Sanctions are some of the most powerful tools the United States and European countries have to influence the behavior of nations they don’t consider allies. The United States in particular is able to use sanctions as a diplomatic tool because the dollar is the world’s reserve currency and used in payments worldwide. But American government officials are increasingly aware of the potential for cryptocurrencies to lessen the impact of sanctions and are stepping up their scrutiny of digital assets.

To apply sanctions, a government makes a list of people and businesses its citizens must avoid. Anyone caught engaging with a member of the list faces heavy fines. But the real key to any effective sanctions program is the global financial system. Banks around the world play a major role in enforcement: They see where money comes from and where it’s bound, and anti-money-laundering laws require them to block transactions with entities that are under sanctions and report what they see to authorities. But if banks are the eyes and ears of governments in this space, the explosion of digital currencies is blinding them.

Banks have to abide by “know your customer” rules, which include verifying their clients’ identities. But exchanges and other platforms that facilitate the buying and selling of cryptocurrencies and digital assets are rarely as good at tracking their customers as banks are, even though they are supposed to follow the same rules. In October, the U.S. Treasury Department warned that cryptocurrencies posed an increasingly serious threat to the American sanctions program and that U.S. authorities needed to educate themselves about the technology.

Should it choose to evade sanctions, Russia has multiple cryptocurrency-related tools at its disposal, experts said. All it needs is to find ways to trade without touching the dollar.
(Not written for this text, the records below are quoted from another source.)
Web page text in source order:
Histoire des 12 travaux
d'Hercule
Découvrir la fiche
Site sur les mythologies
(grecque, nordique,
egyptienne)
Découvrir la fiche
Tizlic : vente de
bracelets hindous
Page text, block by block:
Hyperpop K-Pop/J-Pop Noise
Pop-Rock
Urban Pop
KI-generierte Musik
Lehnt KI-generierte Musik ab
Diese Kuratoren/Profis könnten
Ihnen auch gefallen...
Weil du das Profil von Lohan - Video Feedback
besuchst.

The Russian government is developing its own central bank digital currency, a so-called digital ruble that it hopes to use to trade directly with other countries willing to accept it without first converting it into dollars. Hacking techniques like ransomware could help Russians steal digital currencies and make up revenue lost to sanctions.
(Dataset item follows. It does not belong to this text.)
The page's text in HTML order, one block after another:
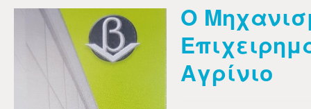
Ο
Αγρίνιο

And while cryptocurrency transactions are recorded on the underlying blockchain, making them transparent, new tools developed in Russia can help mask the origin of such transactions. That would allow businesses to trade with Russian entities without detection.

There is a precedent for these kinds of workarounds. Iran and North Korea are among countries that have used digital currencies to mitigate the effects of Western sanctions, a trend that U.S. and United Nations officials have recently observed. North Korea, for instance, has used ransomware to steal cryptocurrency to fund its nuclear program, according to a U.N. report.